Существуя вроде бы вместе и на первый взгляд дружно, каждый в отдельности чувствовал себя отрезанным от прочих. Мусульмане так и не сумели расстаться с зеленой мечтой об Оттоманской империи, да и сербы не забывали, кто именно уничтожил прежнее царство, берега которого омывали оба медитерранских моря. Хорваты продолжали жалеть о том, что проникновение католицизма в глубину Европы остановил Предимарет – непреодолимая граница, перед которой замерли серые многоэтажные дома и гостиницы, а за ней расцвели домишки и крытые рынки под черепицей и мечети. Сефарды никогда не забывали свою испанскую родину, из которой были изгнаны и последние следы которой они хранили в домашних обрядах и языке; армянам сердце не позволяло забыть погромы, во время которых турки вырезали их предков, и даже последний чех-гобоист из оперного оркестра считал себя обиженным, потому что играть приходилось в этой балканской дыре, а не в пражском «Дивадле».

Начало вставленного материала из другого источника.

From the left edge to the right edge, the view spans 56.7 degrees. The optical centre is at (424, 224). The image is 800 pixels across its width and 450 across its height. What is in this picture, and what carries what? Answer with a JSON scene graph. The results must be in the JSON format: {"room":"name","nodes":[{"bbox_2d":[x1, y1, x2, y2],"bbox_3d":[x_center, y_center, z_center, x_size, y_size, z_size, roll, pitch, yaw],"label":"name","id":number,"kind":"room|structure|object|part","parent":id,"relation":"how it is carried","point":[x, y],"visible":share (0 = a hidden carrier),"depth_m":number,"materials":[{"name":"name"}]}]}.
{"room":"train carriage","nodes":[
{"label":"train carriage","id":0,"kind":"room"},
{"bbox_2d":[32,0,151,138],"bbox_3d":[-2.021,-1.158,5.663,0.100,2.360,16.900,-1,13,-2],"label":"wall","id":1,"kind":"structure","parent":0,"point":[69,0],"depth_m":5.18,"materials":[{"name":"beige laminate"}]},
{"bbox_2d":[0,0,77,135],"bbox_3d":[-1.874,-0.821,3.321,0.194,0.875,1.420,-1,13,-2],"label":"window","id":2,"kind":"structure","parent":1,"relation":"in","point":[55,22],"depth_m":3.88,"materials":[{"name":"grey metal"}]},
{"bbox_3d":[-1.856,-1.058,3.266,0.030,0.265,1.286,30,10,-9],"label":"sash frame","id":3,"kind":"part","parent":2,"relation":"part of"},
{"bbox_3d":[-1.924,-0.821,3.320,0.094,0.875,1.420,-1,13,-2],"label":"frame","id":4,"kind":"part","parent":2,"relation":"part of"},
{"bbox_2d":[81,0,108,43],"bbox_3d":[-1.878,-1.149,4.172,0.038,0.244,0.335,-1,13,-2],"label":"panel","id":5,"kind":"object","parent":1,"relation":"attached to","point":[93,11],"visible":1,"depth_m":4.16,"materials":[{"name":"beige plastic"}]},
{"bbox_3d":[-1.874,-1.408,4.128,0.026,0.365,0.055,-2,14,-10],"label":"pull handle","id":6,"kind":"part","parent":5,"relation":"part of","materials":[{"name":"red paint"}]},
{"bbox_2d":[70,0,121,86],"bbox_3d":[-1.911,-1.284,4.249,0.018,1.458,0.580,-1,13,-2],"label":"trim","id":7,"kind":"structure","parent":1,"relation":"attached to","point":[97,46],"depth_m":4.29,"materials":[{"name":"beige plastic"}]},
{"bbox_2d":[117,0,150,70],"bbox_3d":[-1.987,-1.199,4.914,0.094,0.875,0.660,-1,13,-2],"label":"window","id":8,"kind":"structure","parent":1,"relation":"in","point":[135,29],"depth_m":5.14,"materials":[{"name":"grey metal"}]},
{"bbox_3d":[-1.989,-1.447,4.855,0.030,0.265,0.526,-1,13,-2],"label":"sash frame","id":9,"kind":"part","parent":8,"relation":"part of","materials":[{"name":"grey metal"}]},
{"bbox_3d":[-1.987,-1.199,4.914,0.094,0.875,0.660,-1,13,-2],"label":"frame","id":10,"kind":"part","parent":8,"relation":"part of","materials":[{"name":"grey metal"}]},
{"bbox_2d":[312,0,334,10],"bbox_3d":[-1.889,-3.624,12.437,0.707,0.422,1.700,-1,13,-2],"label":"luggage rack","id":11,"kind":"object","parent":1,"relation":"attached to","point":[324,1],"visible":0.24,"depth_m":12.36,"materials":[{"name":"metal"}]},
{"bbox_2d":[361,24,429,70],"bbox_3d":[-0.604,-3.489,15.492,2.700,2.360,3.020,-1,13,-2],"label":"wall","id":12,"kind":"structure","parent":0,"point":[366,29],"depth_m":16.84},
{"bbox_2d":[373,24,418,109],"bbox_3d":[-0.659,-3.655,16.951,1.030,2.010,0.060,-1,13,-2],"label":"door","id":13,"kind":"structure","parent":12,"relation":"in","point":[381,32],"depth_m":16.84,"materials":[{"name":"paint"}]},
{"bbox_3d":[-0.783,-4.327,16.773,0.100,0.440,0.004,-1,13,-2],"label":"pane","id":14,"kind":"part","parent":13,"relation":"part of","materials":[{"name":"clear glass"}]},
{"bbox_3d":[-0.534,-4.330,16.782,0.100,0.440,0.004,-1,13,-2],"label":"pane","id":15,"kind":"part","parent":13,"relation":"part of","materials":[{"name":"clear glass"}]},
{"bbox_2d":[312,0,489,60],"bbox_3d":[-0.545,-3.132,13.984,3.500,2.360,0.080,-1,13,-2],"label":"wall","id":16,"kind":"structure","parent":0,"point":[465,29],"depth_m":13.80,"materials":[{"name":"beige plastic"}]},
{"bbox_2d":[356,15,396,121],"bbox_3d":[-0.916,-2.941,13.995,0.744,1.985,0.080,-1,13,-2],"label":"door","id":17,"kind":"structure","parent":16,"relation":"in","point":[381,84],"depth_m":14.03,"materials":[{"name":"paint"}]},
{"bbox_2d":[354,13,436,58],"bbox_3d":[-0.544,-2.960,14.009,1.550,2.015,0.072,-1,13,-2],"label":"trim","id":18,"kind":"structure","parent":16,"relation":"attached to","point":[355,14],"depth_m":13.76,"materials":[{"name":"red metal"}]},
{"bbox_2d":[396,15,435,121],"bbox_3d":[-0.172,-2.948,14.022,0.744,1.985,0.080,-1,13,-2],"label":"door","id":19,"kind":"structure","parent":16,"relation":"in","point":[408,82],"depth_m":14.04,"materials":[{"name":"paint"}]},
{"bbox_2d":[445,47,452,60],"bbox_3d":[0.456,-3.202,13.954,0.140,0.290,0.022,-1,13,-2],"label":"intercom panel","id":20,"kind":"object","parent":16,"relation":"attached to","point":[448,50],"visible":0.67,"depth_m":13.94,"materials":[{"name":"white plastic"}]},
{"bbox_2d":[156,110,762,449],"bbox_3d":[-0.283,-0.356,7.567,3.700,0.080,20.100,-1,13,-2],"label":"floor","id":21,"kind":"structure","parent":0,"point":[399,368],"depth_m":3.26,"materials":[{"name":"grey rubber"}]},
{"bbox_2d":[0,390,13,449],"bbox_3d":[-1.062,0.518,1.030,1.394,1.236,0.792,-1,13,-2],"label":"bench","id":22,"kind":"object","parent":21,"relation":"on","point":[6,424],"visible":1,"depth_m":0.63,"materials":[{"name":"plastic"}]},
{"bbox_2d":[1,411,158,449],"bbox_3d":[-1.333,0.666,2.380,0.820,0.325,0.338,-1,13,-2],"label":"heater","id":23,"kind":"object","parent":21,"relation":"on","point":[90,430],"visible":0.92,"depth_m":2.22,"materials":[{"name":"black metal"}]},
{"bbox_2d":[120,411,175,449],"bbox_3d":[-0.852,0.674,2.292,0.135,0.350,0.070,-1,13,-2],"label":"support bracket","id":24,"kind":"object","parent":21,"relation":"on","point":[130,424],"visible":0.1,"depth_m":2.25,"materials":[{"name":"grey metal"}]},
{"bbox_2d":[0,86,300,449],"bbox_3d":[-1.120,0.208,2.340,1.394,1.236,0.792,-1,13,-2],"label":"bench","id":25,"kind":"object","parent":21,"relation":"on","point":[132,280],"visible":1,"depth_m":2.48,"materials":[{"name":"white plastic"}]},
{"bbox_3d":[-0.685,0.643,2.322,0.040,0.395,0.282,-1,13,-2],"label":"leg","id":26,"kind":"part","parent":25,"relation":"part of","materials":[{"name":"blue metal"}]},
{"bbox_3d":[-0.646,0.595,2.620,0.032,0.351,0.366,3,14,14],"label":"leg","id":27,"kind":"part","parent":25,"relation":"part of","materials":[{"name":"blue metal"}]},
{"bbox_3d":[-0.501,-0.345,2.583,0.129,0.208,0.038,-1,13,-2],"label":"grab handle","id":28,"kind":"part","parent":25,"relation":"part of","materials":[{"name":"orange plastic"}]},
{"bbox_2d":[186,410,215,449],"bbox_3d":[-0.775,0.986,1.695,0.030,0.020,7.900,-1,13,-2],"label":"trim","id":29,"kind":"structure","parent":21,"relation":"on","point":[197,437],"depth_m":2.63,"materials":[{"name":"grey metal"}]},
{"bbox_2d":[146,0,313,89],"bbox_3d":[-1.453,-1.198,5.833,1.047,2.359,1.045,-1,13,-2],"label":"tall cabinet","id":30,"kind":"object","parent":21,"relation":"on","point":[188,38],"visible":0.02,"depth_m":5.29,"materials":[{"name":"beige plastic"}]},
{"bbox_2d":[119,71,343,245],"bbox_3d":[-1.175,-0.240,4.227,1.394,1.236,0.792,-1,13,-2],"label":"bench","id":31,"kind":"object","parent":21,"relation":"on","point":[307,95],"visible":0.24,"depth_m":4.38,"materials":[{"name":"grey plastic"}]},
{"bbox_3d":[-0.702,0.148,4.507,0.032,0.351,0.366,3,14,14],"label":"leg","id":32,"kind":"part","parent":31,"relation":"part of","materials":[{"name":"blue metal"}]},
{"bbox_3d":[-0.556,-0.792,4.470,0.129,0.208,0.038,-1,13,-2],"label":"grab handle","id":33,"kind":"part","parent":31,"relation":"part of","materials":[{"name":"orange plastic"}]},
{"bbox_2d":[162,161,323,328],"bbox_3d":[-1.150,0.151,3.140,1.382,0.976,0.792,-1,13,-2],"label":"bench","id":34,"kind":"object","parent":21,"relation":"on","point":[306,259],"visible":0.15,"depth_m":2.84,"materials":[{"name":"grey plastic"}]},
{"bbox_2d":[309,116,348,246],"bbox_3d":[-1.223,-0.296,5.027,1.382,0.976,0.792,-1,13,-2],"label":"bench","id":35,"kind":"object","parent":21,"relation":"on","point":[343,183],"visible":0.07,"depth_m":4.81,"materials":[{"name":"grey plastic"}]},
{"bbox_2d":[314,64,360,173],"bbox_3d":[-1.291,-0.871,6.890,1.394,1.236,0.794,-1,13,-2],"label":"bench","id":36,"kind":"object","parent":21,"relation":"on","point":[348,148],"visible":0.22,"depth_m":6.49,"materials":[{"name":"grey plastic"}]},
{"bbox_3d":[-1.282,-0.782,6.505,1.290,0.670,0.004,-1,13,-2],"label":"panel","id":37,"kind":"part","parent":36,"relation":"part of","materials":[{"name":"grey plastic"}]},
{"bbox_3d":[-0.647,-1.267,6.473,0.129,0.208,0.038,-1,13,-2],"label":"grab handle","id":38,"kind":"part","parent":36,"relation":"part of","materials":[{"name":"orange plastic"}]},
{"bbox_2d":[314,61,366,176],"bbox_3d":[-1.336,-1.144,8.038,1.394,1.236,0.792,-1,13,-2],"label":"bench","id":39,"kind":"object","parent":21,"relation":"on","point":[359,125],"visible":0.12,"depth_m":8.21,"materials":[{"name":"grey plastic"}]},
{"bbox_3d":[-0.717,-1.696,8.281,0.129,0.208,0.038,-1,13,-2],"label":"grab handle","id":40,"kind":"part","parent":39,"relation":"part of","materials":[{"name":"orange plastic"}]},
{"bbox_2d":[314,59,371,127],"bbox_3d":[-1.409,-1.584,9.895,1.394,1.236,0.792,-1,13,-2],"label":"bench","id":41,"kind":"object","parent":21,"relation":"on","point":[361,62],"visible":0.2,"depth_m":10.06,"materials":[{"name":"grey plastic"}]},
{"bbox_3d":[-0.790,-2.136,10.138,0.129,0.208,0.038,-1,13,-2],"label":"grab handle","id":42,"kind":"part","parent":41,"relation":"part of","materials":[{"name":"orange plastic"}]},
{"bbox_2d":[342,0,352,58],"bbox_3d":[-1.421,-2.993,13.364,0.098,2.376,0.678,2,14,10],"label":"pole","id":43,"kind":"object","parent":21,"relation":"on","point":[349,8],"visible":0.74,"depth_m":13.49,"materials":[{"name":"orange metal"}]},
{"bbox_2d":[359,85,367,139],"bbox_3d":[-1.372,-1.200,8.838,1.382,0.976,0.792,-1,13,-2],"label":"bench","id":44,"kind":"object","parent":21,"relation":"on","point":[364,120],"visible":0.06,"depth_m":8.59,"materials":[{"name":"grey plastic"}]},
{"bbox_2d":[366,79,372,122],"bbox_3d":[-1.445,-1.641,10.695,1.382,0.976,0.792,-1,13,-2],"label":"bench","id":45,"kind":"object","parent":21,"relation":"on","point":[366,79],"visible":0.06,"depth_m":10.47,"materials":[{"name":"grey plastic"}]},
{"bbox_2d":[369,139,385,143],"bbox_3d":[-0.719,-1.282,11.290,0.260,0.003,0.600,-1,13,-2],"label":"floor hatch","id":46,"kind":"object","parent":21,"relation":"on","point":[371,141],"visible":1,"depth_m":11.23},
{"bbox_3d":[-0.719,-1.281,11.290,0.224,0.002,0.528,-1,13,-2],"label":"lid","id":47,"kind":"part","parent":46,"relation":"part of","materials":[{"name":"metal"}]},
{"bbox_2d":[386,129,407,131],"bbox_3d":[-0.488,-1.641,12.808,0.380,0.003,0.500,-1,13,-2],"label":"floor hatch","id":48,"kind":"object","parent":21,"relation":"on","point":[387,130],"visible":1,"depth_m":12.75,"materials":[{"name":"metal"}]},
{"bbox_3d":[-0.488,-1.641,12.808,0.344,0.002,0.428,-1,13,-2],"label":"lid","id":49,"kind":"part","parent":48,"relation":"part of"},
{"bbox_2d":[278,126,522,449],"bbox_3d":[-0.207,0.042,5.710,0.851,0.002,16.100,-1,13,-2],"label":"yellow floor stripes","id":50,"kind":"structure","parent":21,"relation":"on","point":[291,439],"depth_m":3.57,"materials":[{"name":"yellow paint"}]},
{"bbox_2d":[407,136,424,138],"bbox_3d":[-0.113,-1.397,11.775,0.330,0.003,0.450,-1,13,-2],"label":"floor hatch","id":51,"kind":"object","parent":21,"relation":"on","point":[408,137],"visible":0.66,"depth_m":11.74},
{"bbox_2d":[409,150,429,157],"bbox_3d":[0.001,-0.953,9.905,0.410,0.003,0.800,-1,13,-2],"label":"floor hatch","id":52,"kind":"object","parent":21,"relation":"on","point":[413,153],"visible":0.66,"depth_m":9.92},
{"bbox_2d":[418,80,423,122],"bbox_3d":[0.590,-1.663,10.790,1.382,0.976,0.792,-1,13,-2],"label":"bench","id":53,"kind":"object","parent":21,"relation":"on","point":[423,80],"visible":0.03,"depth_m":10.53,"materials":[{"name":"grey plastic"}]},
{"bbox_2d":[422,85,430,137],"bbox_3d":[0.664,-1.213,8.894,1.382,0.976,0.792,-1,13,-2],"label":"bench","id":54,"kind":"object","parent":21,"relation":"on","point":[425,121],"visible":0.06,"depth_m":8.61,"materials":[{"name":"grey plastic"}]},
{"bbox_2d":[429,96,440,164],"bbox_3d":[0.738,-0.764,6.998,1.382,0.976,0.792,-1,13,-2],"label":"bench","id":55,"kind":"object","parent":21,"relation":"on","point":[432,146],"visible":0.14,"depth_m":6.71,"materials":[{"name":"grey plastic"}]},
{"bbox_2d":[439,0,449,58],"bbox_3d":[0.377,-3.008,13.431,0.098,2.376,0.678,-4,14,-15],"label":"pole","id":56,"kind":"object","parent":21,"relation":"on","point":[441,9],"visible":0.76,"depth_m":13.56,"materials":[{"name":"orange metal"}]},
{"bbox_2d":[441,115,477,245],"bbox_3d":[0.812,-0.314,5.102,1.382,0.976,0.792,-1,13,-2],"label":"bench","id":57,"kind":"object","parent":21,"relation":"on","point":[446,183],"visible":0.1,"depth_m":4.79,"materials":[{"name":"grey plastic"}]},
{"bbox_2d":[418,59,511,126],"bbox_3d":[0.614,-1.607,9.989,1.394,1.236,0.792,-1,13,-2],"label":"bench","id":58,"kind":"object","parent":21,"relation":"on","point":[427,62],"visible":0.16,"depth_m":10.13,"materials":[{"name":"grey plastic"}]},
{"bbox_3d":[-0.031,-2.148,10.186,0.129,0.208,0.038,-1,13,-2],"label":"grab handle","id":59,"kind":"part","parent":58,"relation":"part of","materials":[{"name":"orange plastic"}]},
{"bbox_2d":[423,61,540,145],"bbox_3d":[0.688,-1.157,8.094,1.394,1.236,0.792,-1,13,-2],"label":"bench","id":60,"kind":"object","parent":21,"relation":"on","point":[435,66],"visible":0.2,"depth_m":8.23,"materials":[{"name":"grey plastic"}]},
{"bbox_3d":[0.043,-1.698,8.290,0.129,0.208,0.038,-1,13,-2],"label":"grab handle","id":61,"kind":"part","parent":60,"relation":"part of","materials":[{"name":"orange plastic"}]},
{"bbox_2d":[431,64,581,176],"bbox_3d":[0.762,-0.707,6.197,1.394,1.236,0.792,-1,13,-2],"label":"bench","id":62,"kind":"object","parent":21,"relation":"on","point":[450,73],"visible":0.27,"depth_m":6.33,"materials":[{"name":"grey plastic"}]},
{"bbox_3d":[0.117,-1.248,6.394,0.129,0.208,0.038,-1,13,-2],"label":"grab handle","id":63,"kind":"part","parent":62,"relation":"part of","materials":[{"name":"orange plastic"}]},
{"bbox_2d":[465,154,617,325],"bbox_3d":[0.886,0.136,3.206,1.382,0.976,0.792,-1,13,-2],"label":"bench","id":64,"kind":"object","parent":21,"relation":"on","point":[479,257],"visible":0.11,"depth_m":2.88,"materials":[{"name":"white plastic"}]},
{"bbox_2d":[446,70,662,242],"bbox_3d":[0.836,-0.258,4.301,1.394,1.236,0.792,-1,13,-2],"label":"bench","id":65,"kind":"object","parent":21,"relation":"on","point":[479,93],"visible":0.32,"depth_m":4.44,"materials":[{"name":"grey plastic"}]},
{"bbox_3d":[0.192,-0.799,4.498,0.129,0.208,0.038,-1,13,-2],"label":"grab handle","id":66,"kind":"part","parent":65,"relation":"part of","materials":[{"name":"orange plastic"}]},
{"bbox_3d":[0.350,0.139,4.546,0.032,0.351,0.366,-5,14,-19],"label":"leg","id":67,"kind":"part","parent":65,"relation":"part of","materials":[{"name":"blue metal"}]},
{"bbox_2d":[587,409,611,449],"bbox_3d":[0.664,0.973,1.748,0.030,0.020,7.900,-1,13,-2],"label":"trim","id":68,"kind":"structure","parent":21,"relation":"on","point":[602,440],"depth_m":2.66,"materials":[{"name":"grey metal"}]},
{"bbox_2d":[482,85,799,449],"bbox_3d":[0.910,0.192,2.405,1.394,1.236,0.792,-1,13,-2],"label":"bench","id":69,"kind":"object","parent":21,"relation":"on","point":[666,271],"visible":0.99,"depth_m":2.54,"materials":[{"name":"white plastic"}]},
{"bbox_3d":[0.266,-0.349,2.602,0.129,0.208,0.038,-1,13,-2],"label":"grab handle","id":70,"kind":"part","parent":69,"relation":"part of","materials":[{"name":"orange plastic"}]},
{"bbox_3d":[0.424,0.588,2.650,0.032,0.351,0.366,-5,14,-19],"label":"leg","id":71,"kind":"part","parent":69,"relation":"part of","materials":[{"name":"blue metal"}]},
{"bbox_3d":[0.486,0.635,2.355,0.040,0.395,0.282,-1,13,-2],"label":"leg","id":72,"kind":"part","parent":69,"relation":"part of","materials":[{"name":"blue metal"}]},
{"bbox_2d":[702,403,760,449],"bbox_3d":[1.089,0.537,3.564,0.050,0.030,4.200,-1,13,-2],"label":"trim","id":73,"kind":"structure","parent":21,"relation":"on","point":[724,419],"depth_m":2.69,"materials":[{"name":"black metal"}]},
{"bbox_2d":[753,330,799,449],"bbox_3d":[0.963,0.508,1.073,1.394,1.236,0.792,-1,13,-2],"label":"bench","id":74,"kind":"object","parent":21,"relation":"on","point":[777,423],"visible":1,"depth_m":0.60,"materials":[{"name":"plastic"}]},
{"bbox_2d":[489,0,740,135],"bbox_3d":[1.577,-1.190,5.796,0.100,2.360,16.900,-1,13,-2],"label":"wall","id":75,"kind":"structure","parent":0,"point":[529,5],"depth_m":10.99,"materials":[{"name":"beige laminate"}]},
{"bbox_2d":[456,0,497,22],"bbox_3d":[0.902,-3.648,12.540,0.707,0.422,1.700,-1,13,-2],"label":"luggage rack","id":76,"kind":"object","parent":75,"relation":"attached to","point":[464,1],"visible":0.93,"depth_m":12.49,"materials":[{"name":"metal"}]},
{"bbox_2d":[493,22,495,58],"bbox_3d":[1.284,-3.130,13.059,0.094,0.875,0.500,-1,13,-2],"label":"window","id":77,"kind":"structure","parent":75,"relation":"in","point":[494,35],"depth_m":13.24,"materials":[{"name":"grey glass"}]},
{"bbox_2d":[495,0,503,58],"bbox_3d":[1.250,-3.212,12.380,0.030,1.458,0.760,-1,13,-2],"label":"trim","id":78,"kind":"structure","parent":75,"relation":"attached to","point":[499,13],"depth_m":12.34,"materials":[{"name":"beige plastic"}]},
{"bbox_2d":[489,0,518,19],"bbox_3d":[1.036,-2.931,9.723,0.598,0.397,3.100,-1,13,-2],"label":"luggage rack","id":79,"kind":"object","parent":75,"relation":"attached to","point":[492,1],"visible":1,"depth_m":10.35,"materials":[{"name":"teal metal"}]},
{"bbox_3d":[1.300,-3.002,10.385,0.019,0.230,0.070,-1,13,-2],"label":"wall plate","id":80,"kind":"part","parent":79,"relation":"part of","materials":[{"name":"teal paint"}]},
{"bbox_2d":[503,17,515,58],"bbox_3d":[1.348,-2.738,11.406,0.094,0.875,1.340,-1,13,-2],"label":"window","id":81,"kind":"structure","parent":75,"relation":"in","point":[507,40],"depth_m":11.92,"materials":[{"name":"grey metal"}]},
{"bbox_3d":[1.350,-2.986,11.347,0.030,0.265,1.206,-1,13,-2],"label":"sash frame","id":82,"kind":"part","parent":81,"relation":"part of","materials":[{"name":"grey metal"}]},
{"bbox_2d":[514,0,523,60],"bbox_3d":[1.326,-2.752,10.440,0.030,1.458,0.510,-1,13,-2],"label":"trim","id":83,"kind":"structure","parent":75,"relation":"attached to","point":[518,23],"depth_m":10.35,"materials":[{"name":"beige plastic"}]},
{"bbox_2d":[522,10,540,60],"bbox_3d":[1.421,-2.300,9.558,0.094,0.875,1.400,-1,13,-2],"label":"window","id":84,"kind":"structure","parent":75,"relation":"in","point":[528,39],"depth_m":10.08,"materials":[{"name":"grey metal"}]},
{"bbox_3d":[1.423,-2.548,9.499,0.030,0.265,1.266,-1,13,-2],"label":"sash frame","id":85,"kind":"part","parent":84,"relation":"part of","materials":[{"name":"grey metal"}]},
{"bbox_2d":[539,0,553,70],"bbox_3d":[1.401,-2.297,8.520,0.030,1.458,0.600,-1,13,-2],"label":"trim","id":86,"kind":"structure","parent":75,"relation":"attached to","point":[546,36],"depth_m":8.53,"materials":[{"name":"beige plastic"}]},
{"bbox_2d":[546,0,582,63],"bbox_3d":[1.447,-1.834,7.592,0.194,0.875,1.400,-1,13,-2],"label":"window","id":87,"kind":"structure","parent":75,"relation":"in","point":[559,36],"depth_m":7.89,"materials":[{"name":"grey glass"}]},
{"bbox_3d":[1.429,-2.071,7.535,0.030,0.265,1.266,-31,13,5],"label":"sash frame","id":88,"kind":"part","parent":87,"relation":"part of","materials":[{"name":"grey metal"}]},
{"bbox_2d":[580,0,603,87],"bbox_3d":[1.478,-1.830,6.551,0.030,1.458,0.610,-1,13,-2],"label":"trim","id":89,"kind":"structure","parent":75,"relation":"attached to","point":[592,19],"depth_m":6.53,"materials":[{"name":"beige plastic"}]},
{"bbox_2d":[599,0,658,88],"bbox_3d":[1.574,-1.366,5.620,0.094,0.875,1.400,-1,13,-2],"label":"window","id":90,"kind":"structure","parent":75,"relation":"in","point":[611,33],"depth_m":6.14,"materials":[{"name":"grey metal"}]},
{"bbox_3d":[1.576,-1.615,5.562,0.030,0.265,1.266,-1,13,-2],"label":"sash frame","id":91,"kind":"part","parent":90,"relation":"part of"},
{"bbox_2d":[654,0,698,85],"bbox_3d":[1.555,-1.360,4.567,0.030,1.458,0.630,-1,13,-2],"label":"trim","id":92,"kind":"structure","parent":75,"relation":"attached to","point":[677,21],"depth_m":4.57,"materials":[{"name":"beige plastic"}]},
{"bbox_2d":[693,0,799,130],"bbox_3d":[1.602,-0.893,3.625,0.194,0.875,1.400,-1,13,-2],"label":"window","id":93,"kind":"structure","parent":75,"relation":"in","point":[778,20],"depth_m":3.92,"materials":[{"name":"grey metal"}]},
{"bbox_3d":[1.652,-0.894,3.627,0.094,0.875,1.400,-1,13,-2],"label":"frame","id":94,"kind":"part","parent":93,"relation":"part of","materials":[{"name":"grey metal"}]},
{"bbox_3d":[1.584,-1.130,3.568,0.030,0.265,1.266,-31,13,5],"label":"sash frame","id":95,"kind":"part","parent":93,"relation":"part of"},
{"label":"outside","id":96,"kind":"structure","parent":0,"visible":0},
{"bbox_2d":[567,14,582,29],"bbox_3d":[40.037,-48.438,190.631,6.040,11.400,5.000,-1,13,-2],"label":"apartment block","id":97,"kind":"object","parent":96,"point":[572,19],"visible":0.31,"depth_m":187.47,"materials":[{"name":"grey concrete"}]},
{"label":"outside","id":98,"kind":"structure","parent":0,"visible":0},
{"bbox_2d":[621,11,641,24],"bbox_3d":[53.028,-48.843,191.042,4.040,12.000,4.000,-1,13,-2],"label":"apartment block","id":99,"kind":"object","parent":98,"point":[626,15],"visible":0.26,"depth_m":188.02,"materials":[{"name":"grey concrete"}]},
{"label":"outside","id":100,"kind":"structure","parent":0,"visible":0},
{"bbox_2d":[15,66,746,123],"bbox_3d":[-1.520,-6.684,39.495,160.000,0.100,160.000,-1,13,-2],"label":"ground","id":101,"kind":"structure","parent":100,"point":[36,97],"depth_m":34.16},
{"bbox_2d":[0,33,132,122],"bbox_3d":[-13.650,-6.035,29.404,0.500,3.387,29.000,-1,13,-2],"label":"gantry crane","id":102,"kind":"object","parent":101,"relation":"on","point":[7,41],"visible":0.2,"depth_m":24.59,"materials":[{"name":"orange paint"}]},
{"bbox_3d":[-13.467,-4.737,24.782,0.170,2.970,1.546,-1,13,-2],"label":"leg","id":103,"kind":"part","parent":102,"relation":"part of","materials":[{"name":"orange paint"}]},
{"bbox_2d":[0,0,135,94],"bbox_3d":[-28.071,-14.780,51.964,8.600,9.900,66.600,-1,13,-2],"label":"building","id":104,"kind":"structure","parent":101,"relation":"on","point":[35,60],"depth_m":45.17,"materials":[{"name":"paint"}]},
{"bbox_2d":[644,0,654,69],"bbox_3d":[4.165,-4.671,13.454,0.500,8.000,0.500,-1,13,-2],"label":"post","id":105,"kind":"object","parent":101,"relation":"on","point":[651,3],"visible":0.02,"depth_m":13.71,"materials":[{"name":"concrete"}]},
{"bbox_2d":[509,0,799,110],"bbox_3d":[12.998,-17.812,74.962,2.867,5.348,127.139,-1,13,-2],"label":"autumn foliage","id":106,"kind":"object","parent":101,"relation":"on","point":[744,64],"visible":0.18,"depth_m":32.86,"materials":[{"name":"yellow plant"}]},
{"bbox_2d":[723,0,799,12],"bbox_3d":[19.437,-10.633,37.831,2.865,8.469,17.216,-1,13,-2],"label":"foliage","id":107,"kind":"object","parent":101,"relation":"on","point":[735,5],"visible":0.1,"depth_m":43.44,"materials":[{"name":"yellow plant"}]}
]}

Тем не менее нас, детей, привлекал своей таинственностью закрытый исламский мир, который мы видели только снаружи, с улицы. С позиций нашей чахлой гражданственности он казался нам живописным, загадочным и чувственным; мы не были вхожи в дома наших лучших друзей магометанской веры, да нас никогда туда и не приглашали, однако иногда удавалось заглянуть в них сквозь окна, зарешеченные деревянными рейками-мушебаками, во дворы, прячущиеся за высокими глинобитными или кирпичными стенами и воротами с колокольчиками. Дворы мостили белыми округлыми булыжниками, старательно выпалывая прорастающую меж ними траву, зачастую в них устраивали шедрваны – небольшие фонтанчики, и высаживали цветы. Женщины прятались от наших взглядов – мы замечали лишь трепет их юбок из пестрого шелка. Мы обедали за столами, ели из тарелок, пользуясь столовыми приборами-эсцайгами (Esszeug), в то время как они сидели «а ля тюрк» за низкими столами-синиями, на коврах, и пальцами макали кусочки лепешек в общую мелкую миску из глазурованной керамики. Их отцы были непререкаемыми владыками в семьях. Во время поста «рамазан» наши ровесники строго придерживались запретов на употребление пищи и воды в дневное время. В школе они ничем не отличались от нас, православных и католиков, разве что были обрезанными и говорили чуть мягче нас, зачастую не отличая мягкое «ч» от твердого, да и клялись не по-нашему, заявляя: «Дина мне!».